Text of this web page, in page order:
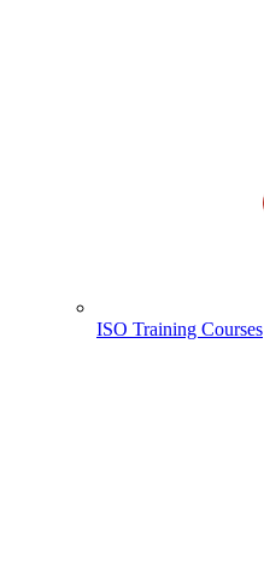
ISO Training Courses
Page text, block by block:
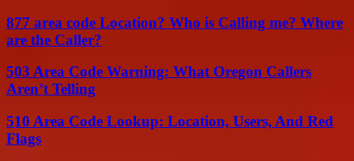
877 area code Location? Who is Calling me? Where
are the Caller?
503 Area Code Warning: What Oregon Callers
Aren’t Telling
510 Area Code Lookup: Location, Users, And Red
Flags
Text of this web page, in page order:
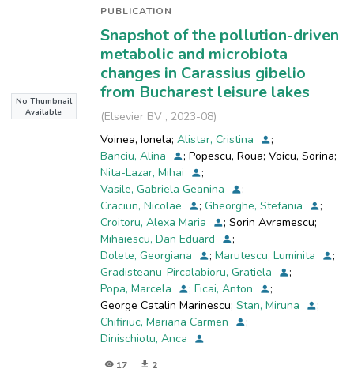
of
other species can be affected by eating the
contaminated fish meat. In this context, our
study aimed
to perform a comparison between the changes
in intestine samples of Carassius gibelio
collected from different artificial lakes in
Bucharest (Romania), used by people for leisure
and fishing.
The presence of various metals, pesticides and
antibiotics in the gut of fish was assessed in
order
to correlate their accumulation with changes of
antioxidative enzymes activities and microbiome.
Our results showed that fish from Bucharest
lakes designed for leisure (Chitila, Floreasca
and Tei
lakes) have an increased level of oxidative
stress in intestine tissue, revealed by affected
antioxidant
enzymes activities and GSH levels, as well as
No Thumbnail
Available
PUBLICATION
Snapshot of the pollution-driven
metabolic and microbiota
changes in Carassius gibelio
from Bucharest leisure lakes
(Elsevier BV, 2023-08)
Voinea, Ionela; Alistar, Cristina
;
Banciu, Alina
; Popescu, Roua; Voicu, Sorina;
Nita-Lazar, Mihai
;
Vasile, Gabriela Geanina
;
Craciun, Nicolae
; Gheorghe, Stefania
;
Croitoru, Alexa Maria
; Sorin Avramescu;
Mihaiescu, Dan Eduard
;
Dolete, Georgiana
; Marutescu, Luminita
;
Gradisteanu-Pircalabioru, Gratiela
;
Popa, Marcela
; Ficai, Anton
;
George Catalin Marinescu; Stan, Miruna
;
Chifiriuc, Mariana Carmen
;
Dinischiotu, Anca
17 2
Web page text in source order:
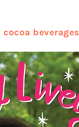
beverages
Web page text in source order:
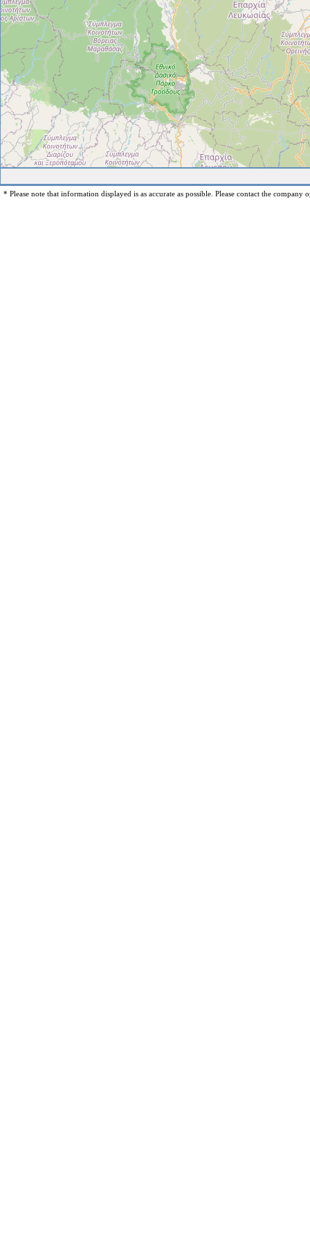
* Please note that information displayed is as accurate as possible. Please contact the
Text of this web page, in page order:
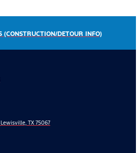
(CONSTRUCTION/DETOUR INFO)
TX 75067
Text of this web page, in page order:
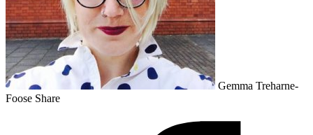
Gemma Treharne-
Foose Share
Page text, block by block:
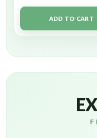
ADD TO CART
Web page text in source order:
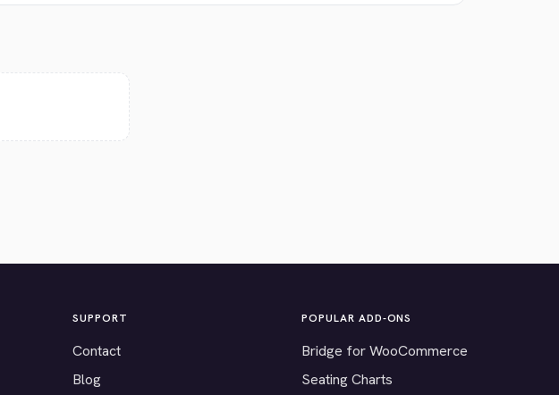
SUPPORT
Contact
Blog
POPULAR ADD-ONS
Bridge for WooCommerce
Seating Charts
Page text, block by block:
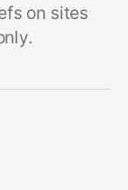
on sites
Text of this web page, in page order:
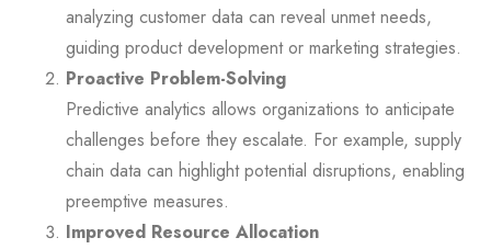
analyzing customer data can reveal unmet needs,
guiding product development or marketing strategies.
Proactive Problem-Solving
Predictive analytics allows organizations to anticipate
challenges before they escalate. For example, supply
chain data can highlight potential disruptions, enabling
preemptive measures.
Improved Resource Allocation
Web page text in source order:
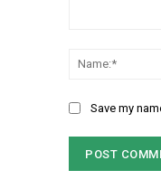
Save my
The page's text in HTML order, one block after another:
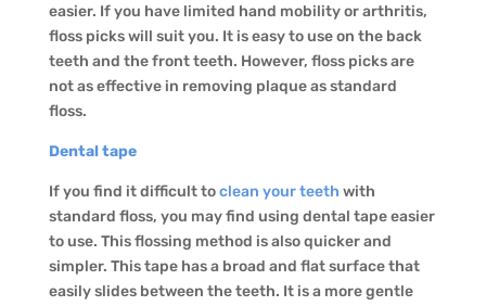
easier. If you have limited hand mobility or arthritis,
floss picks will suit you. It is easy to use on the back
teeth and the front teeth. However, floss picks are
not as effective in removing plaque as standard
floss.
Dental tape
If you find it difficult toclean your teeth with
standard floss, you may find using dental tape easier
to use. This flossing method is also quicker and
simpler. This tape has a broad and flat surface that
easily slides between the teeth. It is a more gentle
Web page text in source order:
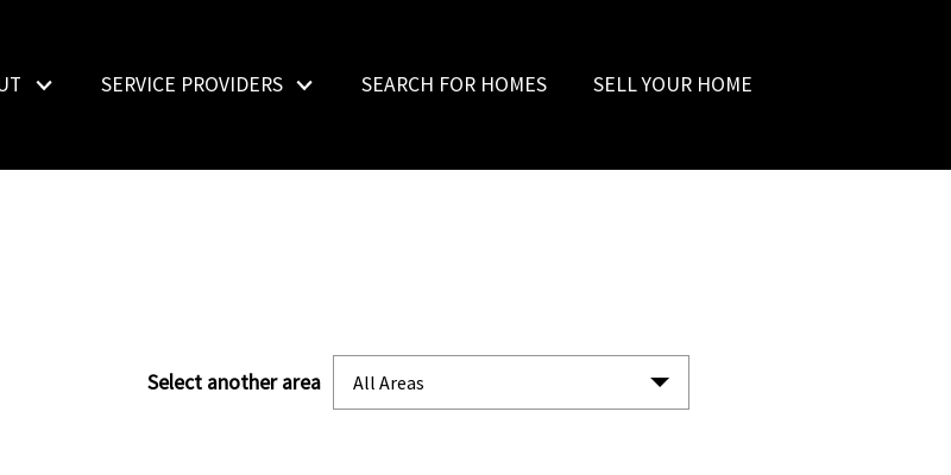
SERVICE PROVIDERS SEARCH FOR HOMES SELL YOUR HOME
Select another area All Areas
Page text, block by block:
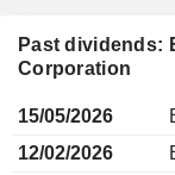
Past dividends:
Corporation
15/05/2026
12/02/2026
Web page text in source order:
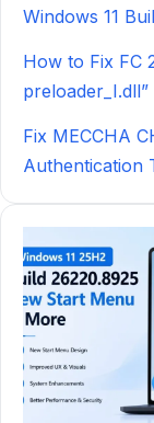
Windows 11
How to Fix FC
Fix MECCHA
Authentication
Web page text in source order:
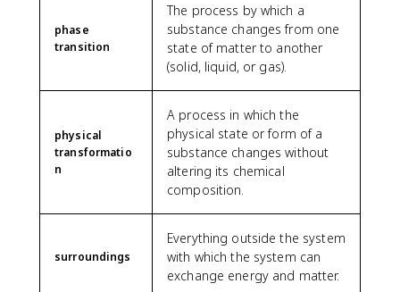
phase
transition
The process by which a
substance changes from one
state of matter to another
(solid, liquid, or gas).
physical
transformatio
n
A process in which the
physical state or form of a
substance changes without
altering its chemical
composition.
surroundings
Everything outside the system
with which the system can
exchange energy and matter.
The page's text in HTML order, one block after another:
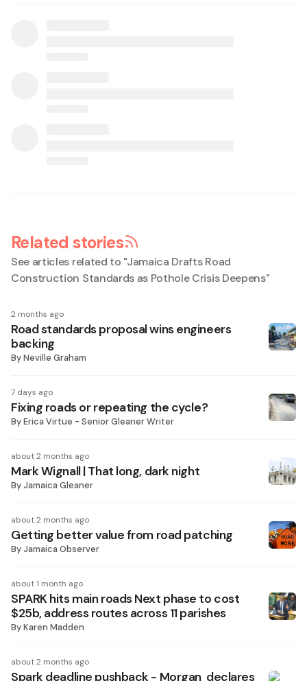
***
**Task requirements**
Restate the material above word for word, dropping the pictures.

**Exercise solution**
Text of this web page, in page order:
ISO Training Courses
Page text, block by block:
877 area code Location? Who is Calling me? Where
are the Caller?
503 Area Code Warning: What Oregon Callers
Aren’t Telling
510 Area Code Lookup: Location, Users, And Red
Flags
Text of this web page, in page order:
of
other species can be affected by eating the
contaminated fish meat. In this context, our
study aimed
to perform a comparison between the changes
in intestine samples of Carassius gibelio
collected from different artificial lakes in
Bucharest (Romania), used by people for leisure
and fishing.
The presence of various metals, pesticides and
antibiotics in the gut of fish was assessed in
order
to correlate their accumulation with changes of
antioxidative enzymes activities and microbiome.
Our results showed that fish from Bucharest
lakes designed for leisure (Chitila, Floreasca
and Tei
lakes) have an increased level of oxidative
stress in intestine tissue, revealed by affected
antioxidant
enzymes activities and GSH levels, as well as
No Thumbnail
Available
PUBLICATION
Snapshot of the pollution-driven
metabolic and microbiota
changes in Carassius gibelio
from Bucharest leisure lakes
(Elsevier BV, 2023-08)
Voinea, Ionela; Alistar, Cristina
;
Banciu, Alina
; Popescu, Roua; Voicu, Sorina;
Nita-Lazar, Mihai
;
Vasile, Gabriela Geanina
;
Craciun, Nicolae
; Gheorghe, Stefania
;
Croitoru, Alexa Maria
; Sorin Avramescu;
Mihaiescu, Dan Eduard
;
Dolete, Georgiana
; Marutescu, Luminita
;
Gradisteanu-Pircalabioru, Gratiela
;
Popa, Marcela
; Ficai, Anton
;
George Catalin Marinescu; Stan, Miruna
;
Chifiriuc, Mariana Carmen
;
Dinischiotu, Anca
17 2
Web page text in source order:
beverages
Web page text in source order:
* Please note that information displayed is as accurate as possible. Please contact the
Text of this web page, in page order:
(CONSTRUCTION/DETOUR INFO)
TX 75067
Text of this web page, in page order:
Gemma Treharne-
Foose Share
Page text, block by block:
ADD TO CART
Web page text in source order:
SUPPORT
Contact
Blog
POPULAR ADD-ONS
Bridge for WooCommerce
Seating Charts
Page text, block by block:
on sites
Text of this web page, in page order:
analyzing customer data can reveal unmet needs,
guiding product development or marketing strategies.
Proactive Problem-Solving
Predictive analytics allows organizations to anticipate
challenges before they escalate. For example, supply
chain data can highlight potential disruptions, enabling
preemptive measures.
Improved Resource Allocation
Web page text in source order:
Save my
The page's text in HTML order, one block after another:
easier. If you have limited hand mobility or arthritis,
floss picks will suit you. It is easy to use on the back
teeth and the front teeth. However, floss picks are
not as effective in removing plaque as standard
floss.
Dental tape
If you find it difficult toclean your teeth with
standard floss, you may find using dental tape easier
to use. This flossing method is also quicker and
simpler. This tape has a broad and flat surface that
easily slides between the teeth. It is a more gentle
Web page text in source order:
SERVICE PROVIDERS SEARCH FOR HOMES SELL YOUR HOME
Select another area All Areas
Page text, block by block:
Past dividends:
Corporation
15/05/2026
12/02/2026
Web page text in source order:
Windows 11
How to Fix FC
Fix MECCHA
Authentication
Web page text in source order:
phase
transition
The process by which a
substance changes from one
state of matter to another
(solid, liquid, or gas).
physical
transformatio
n
A process in which the
physical state or form of a
substance changes without
altering its chemical
composition.
surroundings
Everything outside the system
with which the system can
exchange energy and matter.
The page's text in HTML order, one block after another:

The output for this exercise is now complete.